From the listing below, output only the lines starting at the line that has "extensive evaluation which" and ending at the line that has "generate DWARF stack", exactly as they appear, ends included.

• _RECORDS SUPPLIED_:
────────────────

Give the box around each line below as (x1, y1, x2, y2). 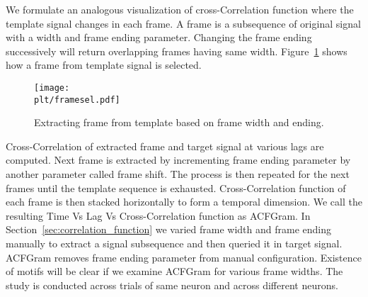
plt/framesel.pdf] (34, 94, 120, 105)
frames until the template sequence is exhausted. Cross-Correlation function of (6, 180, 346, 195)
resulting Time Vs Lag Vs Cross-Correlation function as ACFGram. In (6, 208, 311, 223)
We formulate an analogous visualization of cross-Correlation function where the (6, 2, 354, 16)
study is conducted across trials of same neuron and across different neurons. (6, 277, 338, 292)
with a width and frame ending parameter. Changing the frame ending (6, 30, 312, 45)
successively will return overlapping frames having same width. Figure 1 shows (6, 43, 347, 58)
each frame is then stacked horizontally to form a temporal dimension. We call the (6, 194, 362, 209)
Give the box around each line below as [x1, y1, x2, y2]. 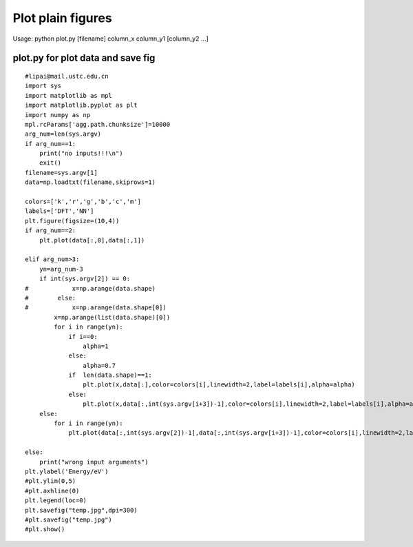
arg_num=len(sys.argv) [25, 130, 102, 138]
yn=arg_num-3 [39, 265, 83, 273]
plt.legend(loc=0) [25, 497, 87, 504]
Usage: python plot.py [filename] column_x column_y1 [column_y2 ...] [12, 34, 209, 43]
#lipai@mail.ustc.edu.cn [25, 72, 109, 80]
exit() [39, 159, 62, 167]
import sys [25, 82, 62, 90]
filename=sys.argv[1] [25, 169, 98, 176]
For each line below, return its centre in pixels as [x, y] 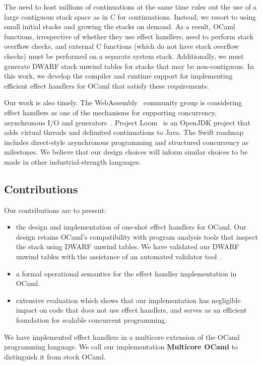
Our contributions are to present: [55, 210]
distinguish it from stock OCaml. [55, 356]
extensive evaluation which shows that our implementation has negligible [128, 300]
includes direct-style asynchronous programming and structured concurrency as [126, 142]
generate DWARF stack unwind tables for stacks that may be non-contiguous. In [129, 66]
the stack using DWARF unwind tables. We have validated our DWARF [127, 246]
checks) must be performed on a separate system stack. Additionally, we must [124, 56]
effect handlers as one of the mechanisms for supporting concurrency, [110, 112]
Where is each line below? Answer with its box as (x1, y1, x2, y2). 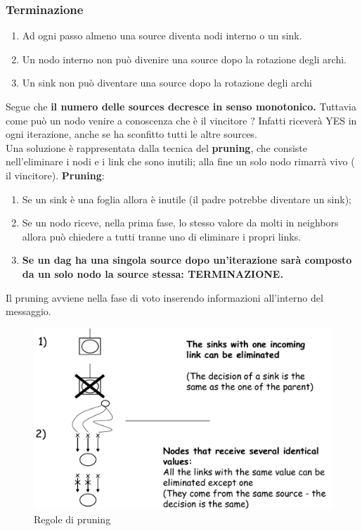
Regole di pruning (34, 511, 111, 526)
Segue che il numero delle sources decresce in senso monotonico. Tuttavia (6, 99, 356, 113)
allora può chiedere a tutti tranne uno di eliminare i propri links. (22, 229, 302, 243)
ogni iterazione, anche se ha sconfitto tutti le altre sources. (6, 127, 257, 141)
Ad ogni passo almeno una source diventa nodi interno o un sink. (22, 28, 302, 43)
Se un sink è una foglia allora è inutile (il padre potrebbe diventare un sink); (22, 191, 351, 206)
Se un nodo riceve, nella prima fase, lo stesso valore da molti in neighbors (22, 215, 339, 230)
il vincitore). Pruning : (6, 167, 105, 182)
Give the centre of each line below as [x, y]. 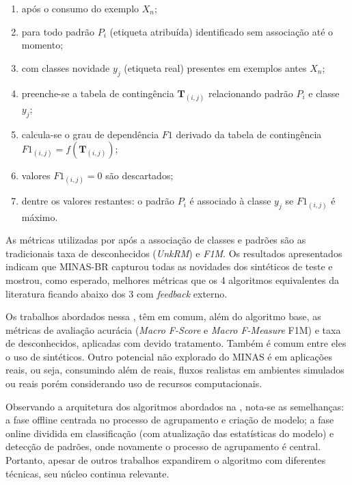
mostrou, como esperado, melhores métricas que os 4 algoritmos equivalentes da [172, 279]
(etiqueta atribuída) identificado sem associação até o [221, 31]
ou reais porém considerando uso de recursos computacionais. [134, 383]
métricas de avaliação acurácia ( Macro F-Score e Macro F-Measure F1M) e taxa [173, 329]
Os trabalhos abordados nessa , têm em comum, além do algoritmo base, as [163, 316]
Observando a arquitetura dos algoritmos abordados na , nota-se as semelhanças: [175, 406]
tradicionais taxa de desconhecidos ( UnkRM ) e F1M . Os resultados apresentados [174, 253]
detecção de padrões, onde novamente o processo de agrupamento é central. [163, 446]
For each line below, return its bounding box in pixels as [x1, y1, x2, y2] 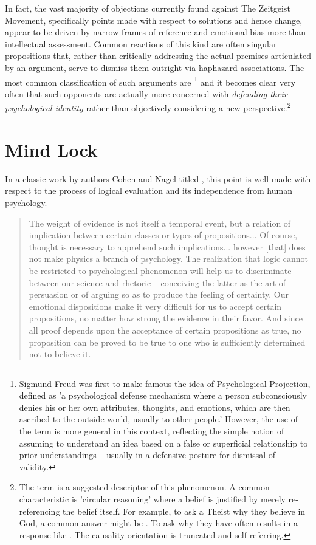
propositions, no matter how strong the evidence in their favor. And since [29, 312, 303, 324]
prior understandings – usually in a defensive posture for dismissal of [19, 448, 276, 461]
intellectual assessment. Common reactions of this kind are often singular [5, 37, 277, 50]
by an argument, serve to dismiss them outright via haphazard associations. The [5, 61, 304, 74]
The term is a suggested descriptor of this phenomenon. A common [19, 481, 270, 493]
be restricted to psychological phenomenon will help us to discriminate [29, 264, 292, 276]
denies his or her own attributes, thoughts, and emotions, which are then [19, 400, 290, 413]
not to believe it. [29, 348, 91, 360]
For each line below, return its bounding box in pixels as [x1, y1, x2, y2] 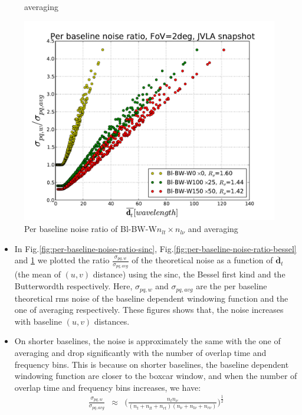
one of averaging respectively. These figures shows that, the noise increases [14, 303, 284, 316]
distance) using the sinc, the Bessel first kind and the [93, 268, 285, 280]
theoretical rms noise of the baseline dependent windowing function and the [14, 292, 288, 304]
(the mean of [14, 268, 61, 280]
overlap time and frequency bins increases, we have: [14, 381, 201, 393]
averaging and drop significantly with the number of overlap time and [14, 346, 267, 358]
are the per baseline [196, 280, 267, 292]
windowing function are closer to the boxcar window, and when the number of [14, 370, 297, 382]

────────────────

• _SOLUTION_:
extensive evaluation which shows that our implementation has negligible [128, 300]
includes direct-style asynchronous programming and structured concurrency as [126, 142]
generate DWARF stack unwind tables for stacks that may be non-contiguous. In [129, 66]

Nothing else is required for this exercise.